** What is needed **
Where the data below has the string "unit", return the whole line.

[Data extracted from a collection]
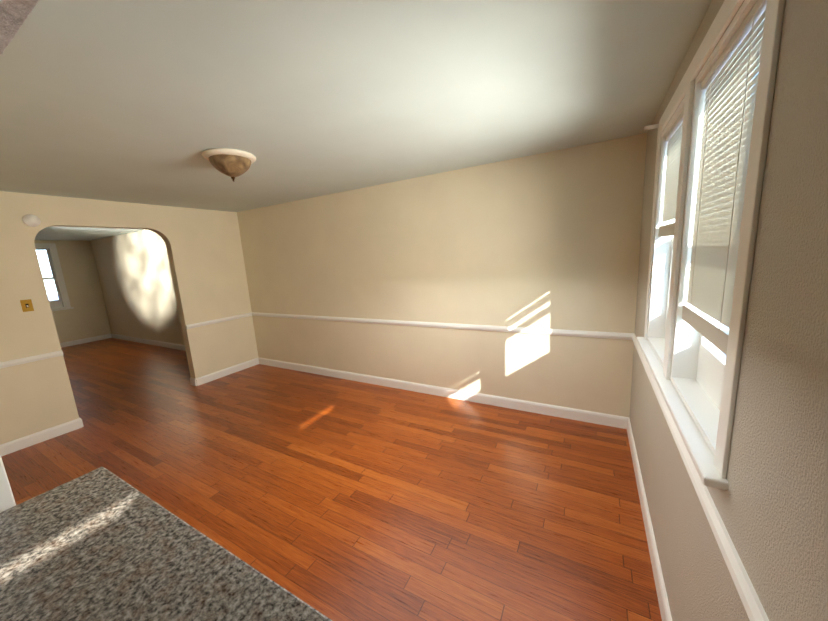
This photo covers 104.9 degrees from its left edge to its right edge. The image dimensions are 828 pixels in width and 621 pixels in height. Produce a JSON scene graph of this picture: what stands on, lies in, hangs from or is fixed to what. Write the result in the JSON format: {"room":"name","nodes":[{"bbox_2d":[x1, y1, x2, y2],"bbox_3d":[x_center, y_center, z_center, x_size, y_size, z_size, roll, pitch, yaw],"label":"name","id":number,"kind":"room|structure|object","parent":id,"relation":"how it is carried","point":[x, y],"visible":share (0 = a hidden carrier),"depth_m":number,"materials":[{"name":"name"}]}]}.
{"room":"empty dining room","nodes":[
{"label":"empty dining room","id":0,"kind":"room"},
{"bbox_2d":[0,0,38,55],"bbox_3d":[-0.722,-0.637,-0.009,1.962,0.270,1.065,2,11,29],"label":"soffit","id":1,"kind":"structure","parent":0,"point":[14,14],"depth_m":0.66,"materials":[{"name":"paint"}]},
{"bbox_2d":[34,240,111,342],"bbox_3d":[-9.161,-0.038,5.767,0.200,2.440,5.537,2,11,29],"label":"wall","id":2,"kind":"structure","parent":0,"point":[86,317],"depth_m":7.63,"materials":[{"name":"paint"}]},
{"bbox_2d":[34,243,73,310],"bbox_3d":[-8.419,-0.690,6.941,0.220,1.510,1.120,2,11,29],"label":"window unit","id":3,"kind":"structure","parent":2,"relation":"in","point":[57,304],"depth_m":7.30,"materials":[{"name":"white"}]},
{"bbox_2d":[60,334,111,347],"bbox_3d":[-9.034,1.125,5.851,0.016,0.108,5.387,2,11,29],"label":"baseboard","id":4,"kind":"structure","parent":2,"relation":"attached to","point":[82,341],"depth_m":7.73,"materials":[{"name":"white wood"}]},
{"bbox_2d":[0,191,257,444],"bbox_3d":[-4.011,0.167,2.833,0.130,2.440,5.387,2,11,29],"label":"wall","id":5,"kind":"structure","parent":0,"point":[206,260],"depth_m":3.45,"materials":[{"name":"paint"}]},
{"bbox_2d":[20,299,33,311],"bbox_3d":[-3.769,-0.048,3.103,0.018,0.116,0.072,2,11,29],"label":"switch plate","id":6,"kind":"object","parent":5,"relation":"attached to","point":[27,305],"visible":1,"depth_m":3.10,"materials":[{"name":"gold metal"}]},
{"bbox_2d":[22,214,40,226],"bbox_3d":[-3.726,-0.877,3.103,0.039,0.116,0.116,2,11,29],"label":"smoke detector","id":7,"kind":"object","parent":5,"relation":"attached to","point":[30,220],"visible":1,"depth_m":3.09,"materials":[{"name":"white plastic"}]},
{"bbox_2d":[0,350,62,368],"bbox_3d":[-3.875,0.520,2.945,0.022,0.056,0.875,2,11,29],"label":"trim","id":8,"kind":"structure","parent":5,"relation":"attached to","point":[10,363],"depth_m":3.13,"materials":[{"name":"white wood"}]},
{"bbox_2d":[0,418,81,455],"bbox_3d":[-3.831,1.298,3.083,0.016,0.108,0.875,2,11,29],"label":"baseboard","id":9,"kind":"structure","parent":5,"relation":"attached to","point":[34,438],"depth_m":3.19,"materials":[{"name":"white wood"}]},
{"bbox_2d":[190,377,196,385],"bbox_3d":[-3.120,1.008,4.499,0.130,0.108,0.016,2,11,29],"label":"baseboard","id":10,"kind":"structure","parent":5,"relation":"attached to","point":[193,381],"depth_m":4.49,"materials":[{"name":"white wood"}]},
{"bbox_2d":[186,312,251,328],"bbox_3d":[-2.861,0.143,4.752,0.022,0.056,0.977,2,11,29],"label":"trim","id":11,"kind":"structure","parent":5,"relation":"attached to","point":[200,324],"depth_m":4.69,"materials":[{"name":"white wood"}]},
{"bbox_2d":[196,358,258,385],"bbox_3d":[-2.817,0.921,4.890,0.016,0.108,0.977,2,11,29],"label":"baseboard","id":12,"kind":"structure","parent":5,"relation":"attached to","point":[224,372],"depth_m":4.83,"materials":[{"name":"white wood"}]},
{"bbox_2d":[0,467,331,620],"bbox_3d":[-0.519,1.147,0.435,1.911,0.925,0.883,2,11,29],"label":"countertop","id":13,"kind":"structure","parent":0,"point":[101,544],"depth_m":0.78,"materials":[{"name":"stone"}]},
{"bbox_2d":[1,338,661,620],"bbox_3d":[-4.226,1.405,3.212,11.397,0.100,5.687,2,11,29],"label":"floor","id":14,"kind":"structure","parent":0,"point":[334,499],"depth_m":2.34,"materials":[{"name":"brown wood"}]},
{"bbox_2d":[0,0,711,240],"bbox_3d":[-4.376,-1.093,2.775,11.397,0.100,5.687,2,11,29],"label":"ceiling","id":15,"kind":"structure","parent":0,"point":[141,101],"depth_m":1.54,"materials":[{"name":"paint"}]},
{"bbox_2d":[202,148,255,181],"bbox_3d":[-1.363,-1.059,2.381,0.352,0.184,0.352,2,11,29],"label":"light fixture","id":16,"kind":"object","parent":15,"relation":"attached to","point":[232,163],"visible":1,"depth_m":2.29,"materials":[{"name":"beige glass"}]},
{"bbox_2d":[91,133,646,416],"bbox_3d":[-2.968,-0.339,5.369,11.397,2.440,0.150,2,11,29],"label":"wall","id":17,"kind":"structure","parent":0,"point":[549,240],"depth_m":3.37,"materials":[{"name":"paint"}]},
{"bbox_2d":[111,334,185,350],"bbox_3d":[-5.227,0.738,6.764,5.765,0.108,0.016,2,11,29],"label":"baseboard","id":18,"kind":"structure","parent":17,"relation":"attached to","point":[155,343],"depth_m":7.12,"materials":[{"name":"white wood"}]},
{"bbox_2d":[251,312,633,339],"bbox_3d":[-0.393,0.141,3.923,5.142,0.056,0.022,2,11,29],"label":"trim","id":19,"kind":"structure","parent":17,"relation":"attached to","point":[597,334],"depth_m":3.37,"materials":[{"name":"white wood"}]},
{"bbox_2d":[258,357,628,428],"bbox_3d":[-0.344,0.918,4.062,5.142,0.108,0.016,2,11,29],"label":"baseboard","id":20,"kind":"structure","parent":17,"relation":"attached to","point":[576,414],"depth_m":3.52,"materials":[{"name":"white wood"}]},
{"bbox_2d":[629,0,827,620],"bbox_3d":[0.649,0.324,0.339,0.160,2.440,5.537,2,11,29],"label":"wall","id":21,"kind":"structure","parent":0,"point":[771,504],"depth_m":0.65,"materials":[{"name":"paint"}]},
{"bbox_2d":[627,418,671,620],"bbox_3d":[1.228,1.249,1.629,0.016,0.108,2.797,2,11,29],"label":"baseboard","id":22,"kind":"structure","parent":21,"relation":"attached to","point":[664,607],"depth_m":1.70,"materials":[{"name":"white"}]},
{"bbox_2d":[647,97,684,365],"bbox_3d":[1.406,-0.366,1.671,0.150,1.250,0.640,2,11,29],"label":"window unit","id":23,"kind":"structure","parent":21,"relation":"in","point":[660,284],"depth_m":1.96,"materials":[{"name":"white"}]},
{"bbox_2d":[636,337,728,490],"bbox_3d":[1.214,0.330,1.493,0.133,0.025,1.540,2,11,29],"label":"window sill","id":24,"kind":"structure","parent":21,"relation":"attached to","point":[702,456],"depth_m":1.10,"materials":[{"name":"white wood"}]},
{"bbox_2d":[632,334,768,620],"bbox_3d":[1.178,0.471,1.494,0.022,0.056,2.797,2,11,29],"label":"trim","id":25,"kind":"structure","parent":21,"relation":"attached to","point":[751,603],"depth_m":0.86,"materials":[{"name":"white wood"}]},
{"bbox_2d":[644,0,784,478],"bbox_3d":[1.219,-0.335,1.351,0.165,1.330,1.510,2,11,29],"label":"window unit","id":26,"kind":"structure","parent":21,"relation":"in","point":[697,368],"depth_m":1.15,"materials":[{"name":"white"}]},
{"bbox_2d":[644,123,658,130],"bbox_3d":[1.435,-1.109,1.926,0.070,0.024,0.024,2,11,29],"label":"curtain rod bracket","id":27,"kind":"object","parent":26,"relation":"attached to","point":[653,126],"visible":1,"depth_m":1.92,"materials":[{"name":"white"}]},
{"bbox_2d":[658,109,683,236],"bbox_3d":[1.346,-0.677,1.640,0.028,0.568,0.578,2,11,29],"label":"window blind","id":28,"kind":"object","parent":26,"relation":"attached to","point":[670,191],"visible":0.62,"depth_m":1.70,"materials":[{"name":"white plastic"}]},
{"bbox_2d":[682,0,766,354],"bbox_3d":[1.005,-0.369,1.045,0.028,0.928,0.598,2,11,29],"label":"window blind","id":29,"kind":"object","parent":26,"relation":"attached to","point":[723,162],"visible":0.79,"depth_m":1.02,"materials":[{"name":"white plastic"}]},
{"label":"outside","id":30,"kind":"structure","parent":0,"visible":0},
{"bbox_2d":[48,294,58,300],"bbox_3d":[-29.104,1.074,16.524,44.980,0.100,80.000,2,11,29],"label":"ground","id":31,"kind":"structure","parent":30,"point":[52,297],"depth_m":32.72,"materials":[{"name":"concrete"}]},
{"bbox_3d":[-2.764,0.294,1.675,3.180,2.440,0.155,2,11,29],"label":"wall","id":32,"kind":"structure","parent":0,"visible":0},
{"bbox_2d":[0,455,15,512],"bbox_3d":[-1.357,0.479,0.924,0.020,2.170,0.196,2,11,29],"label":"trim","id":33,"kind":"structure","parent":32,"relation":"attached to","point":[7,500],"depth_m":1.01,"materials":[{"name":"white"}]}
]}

** Exercise solution **
{"bbox_2d":[34,243,73,310],"bbox_3d":[-8.419,-0.690,6.941,0.220,1.510,1.120,2,11,29],"label":"window unit","id":3,"kind":"structure","parent":2,"relation":"in","point":[57,304],"depth_m":7.30,"materials":[{"name":"white"}]},
{"bbox_2d":[647,97,684,365],"bbox_3d":[1.406,-0.366,1.671,0.150,1.250,0.640,2,11,29],"label":"window unit","id":23,"kind":"structure","parent":21,"relation":"in","point":[660,284],"depth_m":1.96,"materials":[{"name":"white"}]},
{"bbox_2d":[644,0,784,478],"bbox_3d":[1.219,-0.335,1.351,0.165,1.330,1.510,2,11,29],"label":"window unit","id":26,"kind":"structure","parent":21,"relation":"in","point":[697,368],"depth_m":1.15,"materials":[{"name":"white"}]},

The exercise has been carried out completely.